**** Material supplied

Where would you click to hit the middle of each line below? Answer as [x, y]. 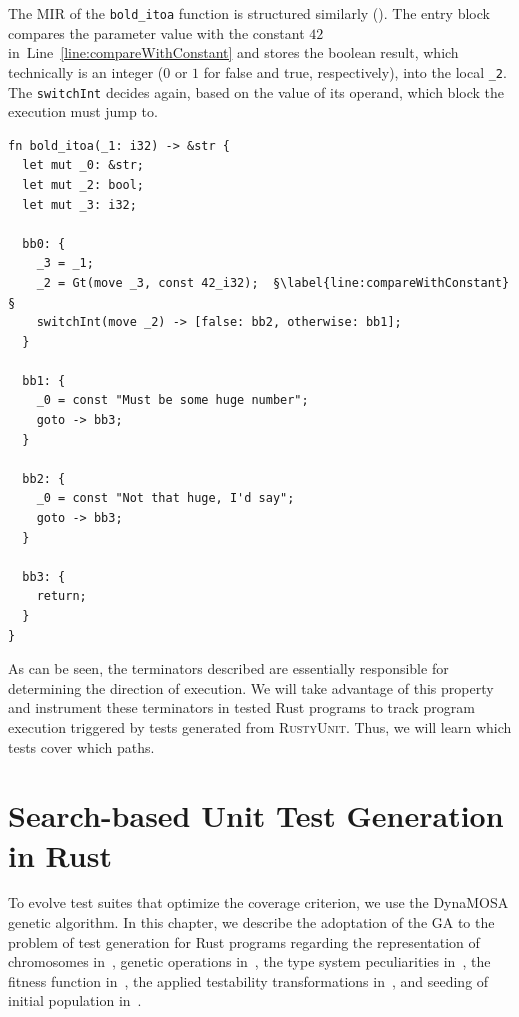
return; [61, 596]
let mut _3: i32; [79, 204]
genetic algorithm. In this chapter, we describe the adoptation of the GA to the [251, 922]
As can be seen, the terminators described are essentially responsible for [228, 668]
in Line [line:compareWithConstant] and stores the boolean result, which [233, 52]
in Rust [60, 854]
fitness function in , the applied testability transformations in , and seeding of [248, 980]
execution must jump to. [83, 111]

********

**Exercise details**
Once you reach the line containing "in Rust [60, 854]", output that line and each one after it exactly, ending with the final line of the listing and adding nothing else.

**Solution to this problem**
in Rust [60, 854]
fitness function in , the applied testability transformations in , and seeding of [248, 980]
execution must jump to. [83, 111]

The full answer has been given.